Building on that last point about CNS receptor reserve — I think this is an underappreciated factor in the weight loss plateau discussion. Hypothalamic GLP-1R-expressing neurons (particularly in the ARC and NTS) may have much lower receptor reserve than pancreatic β-cells. If desensitization reduces functional surface receptors below the threshold for maximal anorexigenic signaling, you'd see exactly the pattern observed clinically: robust initial appetite suppression that gradually attenuates. The counter-argument is that the weight loss plateau could be purely metabolic (adaptive thermogenesis, reduced energy expenditure) rather than pharmacological (receptor desensitization). But I suspect both contribute. One testable prediction: if CNS GLP-1R desensitization is a major contributor, then drug holidays should partially restore weight loss efficacy upon re-initiation. There's some anecdotal clinical evidence for this, but no controlled trials that I'm aware of. > "Adaptive thermogenesis accounted for approximately 85 kcal/day reduction in energy expenditure in the semaglutide 2.4 mg group at 68 weeks, consistent with metabolic adaptation rather than pharmacological tolerance as the primary driver of the weight loss plateau." > — Wilding et al., *New England Journal of Medicine*, 2021; 384:989–1002 (STEP 1 post-hoc analysis)

I want to bring this back to a practical clinical question. Given the desensitization kinetics discussed here, is the current dose escalation schedule for semaglutide (0.25 → 0.5 → 1.0 → 1.7 → 2.4 mg, each step 4 weeks) actually optimized for receptor resensitization? My intuition says no — the 4-week intervals are primarily designed to mitigate GI side effects (nausea, vomiting) through central tolerance, not to optimize receptor cycling.

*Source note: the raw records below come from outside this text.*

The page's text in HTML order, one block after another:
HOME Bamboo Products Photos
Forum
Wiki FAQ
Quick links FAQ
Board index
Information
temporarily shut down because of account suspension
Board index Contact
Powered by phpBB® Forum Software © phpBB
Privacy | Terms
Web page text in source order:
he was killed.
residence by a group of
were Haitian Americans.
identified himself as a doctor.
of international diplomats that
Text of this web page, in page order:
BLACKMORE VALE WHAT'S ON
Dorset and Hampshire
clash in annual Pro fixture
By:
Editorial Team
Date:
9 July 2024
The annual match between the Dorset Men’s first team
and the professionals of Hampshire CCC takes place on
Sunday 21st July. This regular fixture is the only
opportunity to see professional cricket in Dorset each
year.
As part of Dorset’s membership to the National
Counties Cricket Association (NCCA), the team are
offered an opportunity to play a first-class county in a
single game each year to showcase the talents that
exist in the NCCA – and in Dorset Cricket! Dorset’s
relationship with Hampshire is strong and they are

The GI tolerance and receptor desensitization likely operate on different timescales. Has anyone seen PK/PD modeling data on what the "ideal" escalation interval would be purely from a receptor pharmacology standpoint?

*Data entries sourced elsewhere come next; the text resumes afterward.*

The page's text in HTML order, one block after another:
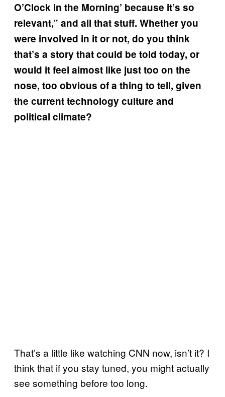
O’Clock in the Morning’ because it’s so
relevant,” and all that stuff. Whether you
were involved in it or not, do you think
that’s a story that could be told today, or
would it feel almost like just too on the
nose, too obvious of a thing to tell, given
the current technology culture and
political climate?
That’s a little like watching CNN now, isn’t it? I
think that if you stay tuned, you might actually
see something before too long.
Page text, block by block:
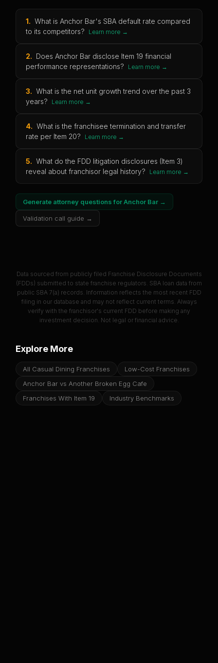
1. What is Anchor Bar's SBA default rate compared
to its competitors?
Learn more →
2. Does Anchor Bar disclose Item 19 financial
performance representations?
Learn more →
3. What is the net unit growth trend over the past 3
years?
Learn more →
4. What is the franchisee termination and transfer
rate per Item 20?
Learn more →
5. What do the FDD litigation disclosures (Item 3)
reveal about franchisor legal history?
Learn more →
Generate attorney questions forAnchor Bar →
Validation call guide →
Data sourced from publicly filed Franchise Disclosure Documents
(FDDs) submitted to state franchise regulators. SBA loan data from
public SBA 7(a) records. Information reflects the most recent FDD
filing in our database and may not reflect current terms. Always
verify with the franchisor's current FDD before making any
investment decision. Not legal or financial advice.
Explore More
All Casual Dining Franchises
Low-Cost Franchises
Anchor Bar vs Another Broken Egg Cafe
Franchises With Item 19
Industry Benchmarks

You're absolutely right that the escalation schedule is empirically optimized for tolerability, not receptor pharmacology. The Novo Nordisk clinical pharmacology team has published some of this modeling: > "Population PK/PD modeling of semaglutide dose-response demonstrated that steady-state receptor occupancy is achieved within 4-5 weeks at each dose level, with 90% of maximal HbA1c effect at 0.5 mg and incremental benefit of 12-18% at each subsequent dose step." > — Overgaard et al., *Clinical Pharmacokinetics*, 2021; 60:1335–1348 From a pure receptor pharmacology standpoint, you might actually want LONGER intervals between dose increases — perhaps 6-8 weeks — to allow maximal receptor reserve replenishment. But the clinical data shows that most patients achieve good glycemic control at 1.0 mg anyway, and the higher doses are primarily for weight management. The other consideration is patient adherence and motivation. Stretching the escalation to 6-8 months before reaching target dose has practical downsides in terms of engagement and perceived efficacy.

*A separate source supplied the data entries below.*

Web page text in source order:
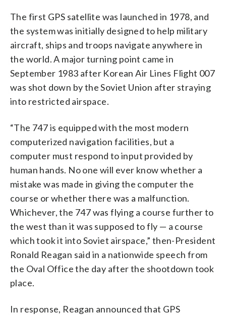
The first GPS satellite was launched in 1978, and
the system was initially designed to help military
aircraft, ships and troops navigate anywhere in
the world. A major turning point came in
September 1983 after Korean Air Lines Flight 007
was shot down by the Soviet Union after straying
into restricted airspace.
“The 747 is equipped with the most modern
computerized navigation facilities, but a
computer must respond to input provided by
human hands. No one will ever know whether a
mistake was made in giving the computer the
course or whether there was a malfunction.
Whichever, the 747 was flying a course further to
the west than it was supposed to fly — a course
which took it into Soviet airspace,” then-President
Ronald Reagan said in a nationwide speech from
the Oval Office the day after the shootdown took
place.
In response, Reagan announced that GPS

To wrap up this thread with a forward-looking perspective — the next generation of GLP-1R agonists may be designed to specifically minimize β-arrestin recruitment while maintaining Gs signaling. This is the concept of biased agonism, which deserves its own thread. But briefly: if you could engineer a ligand that activates Gαs without recruiting β-arrestin (a "G protein-biased agonist"), you would theoretically get: - Sustained cAMP signaling - Reduced receptor internalization - Less desensitization - Potentially a larger therapeutic window > "G protein-biased GLP-1R agonists demonstrated sustained insulin secretion with 60% less receptor internalization compared to balanced agonists in perfused mouse islets." > — Jones et al., *Nature Communications*, 2018; 9:1645 Several pharma companies are actively pursuing this approach. Whether it translates to clinical superiority remains to be seen, but the receptor biology strongly supports the concept.